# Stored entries
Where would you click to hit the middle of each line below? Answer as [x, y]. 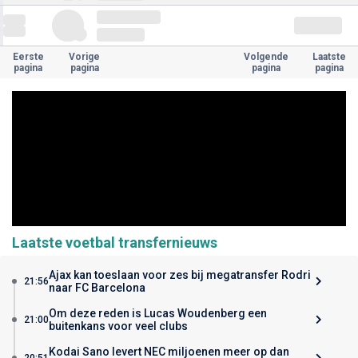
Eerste [28, 57]
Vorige [85, 57]
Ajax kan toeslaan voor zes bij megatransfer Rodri [180, 274]
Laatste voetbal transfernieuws [115, 242]
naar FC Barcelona [97, 287]
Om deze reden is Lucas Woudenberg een [158, 313]
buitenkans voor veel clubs [118, 326]
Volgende [266, 57]
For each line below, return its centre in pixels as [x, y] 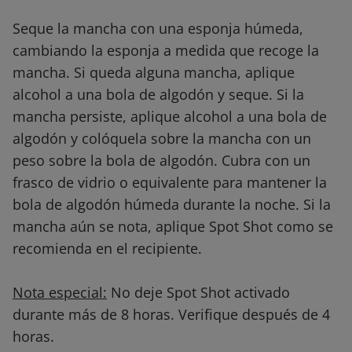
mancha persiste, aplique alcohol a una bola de [170, 117]
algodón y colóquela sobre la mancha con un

# Description of the task
Beginning with the line that contains "Laatste voetbal transfernieuws [115, 242]" and ending with the last line of the data, transcribe each line exactly; pictures stay out.

# Result for this exercise
Laatste voetbal transfernieuws [115, 242]
naar FC Barcelona [97, 287]
Om deze reden is Lucas Woudenberg een [158, 313]
buitenkans voor veel clubs [118, 326]
Volgende [266, 57]
For each line below, return its centre in pixels as [x, y] 
mancha persiste, aplique alcohol a una bola de [170, 117]
algodón y colóquela sobre la mancha con un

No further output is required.